En sus novelas está ausente la explicación del personaje.

–Lo que me interesa no es el personaje sino el enigma del personaje, el drama y no la calle. Digamos: el personaje visto como portador del enigma. Retratar bien su manera de hablar, pintar sus costumbres; que sea más o menos epónimo de un tipo de la sociedad, eso me importa poco o nada.

Hablemos de modo más concreto de su experiencia como novelista y de su experiencia como ensayista.

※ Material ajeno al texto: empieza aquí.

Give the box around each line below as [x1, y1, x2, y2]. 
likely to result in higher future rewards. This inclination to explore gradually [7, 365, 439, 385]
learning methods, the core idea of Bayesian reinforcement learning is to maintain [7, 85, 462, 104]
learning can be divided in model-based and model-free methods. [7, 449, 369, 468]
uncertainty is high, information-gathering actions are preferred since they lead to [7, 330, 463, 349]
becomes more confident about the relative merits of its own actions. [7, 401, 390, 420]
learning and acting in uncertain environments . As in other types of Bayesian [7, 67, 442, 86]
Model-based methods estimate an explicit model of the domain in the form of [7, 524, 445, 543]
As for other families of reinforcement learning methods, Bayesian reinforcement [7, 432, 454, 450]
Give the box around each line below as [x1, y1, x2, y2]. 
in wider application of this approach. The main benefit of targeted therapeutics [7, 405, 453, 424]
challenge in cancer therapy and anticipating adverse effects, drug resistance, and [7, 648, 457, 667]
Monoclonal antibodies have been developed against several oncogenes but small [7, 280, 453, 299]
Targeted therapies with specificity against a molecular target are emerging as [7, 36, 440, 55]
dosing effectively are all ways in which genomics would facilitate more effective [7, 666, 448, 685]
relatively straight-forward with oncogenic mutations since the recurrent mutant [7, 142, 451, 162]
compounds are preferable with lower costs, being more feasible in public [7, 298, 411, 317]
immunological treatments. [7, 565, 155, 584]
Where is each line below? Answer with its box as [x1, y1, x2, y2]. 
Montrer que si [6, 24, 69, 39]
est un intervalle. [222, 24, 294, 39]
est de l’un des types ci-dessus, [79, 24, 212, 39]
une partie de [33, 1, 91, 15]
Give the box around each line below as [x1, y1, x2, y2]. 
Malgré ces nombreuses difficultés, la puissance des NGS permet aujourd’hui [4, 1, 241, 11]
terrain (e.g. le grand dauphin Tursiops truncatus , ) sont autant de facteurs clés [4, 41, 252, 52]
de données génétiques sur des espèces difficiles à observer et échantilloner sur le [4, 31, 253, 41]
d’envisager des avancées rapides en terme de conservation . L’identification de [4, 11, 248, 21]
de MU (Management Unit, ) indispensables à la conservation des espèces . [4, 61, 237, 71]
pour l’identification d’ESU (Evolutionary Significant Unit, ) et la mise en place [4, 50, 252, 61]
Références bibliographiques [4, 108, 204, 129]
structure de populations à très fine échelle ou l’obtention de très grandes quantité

–El approach en una y otra es distinto. En cierto modo, como novelista o como narrador tienes que dejar las cosas fuera, tienes que darles una forma –externa, por decirlo así– donde haya una zona de claroscuro en la que esté vedado el explicar. Eso es la textura y el colorido. Y además tienes que hacer una extraña sucesión de hechos de los cuales unos pasan a las páginas y otros los eliminas. Eso te da una composición, un conjunto, que tú no sabes demasiado bien por qué es así. No puede funcionar con procedimientos analíticos. La composición sistemática como la quería Poe es imposible.

Poe es un extremo.

–Pero fue el que lo dijo. Lo cierto es que allí las reglas no están dadas. Mientras que cuando se es ensayista, o cuando yo soy ensayista, quiero explicitarlo todo. Quiero explicarlo metiéndome dentro y haciendo todas las dicotomías necesarias, estudiando por arriba y por abajo y no conformándome con la forma externa que se me ha dado. En cierto modo, el narrador crea un cuerpo sano o, por lo menos, algo que goza de una cierta salud externa cuya concentración basta para el trato con ella. El ensayista, por su parte, es un médico: tiene que buscar dónde hay una enfermedad, un vicio, o dónde está la constitución anatómica de ese sujeto, es decir, por qué eso es así y no de otra manera. Hay algo muy claro: una cosa es conformarse con el enigma y otra tratar de desvelarlo, de abrirlo. Y eso, tanto el telquelista como el escritor francés, lo quieren combinar en una sola cosa. Quieren mantener a la literatura como una especie de misterio permanente pero, al mismo tiempo, desvencijarla. Todo individuo que ejerza en una dirección o en otra tiene una mentalidad o un aspecto de su personalidad creador y otro crítico, pero cuando se decide a hacer creación –sea con la máquina de escribir, sea con los pinceles, sea con cualquier otra cosa– debe divorciarse del aspecto crítico, distanciarse.

No hay psicología. Es como si la hubiera desterrado.

–No la hay. Las explicaciones concausológicas no me interesan. La psicología es un mal, un escenario en el fondo, porque se cree que mediante los juegos corpóreos se da una cierta profundidad. Lo contrario es lo cierto: la escena llena de enigmas es la que tiene profundidad y donde uno puede moverse a gusto. Allí se ve, además, la tridimensionalidad de la literatura.